__Requirement__: Each line from the one with "sanitarios. [200, 374, 269, 396]" through the last line of the material is to be printed exactly; no other line and no picture belongs in the copy.
________________________
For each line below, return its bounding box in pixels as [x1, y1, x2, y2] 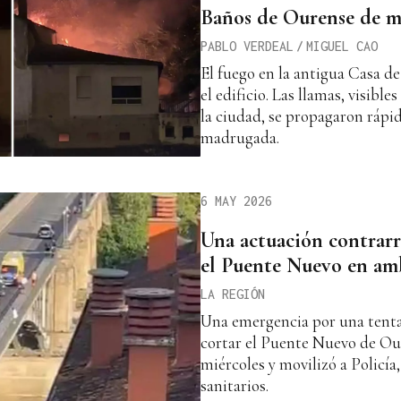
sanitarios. [200, 374, 269, 396]
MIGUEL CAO [306, 38, 378, 55]
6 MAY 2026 [200, 192, 272, 209]
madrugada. [200, 127, 279, 149]
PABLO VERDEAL [200, 38, 294, 55]
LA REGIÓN [200, 286, 265, 302]
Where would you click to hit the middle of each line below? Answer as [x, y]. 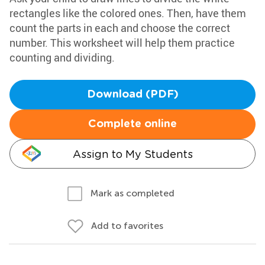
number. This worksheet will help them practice [122, 43]
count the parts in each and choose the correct [120, 28]
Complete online [132, 124]
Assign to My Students [132, 154]
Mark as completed [132, 193]
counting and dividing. [62, 57]
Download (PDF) [132, 95]
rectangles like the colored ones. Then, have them [128, 13]
________________________
__Response to this task__:
sanitarios. [200, 374, 269, 396]
MIGUEL CAO [306, 38, 378, 55]
6 MAY 2026 [200, 192, 272, 209]
madrugada. [200, 127, 279, 149]
PABLO VERDEAL [200, 38, 294, 55]
LA REGIÓN [200, 286, 265, 302]
Where would you click to hit the middle of each line below? Answer as [x, y]. 
number. This worksheet will help them practice [122, 43]
count the parts in each and choose the correct [120, 28]
Complete online [132, 124]
Assign to My Students [132, 154]
Mark as completed [132, 193]
counting and dividing. [62, 57]
Download (PDF) [132, 95]
rectangles like the colored ones. Then, have them [128, 13]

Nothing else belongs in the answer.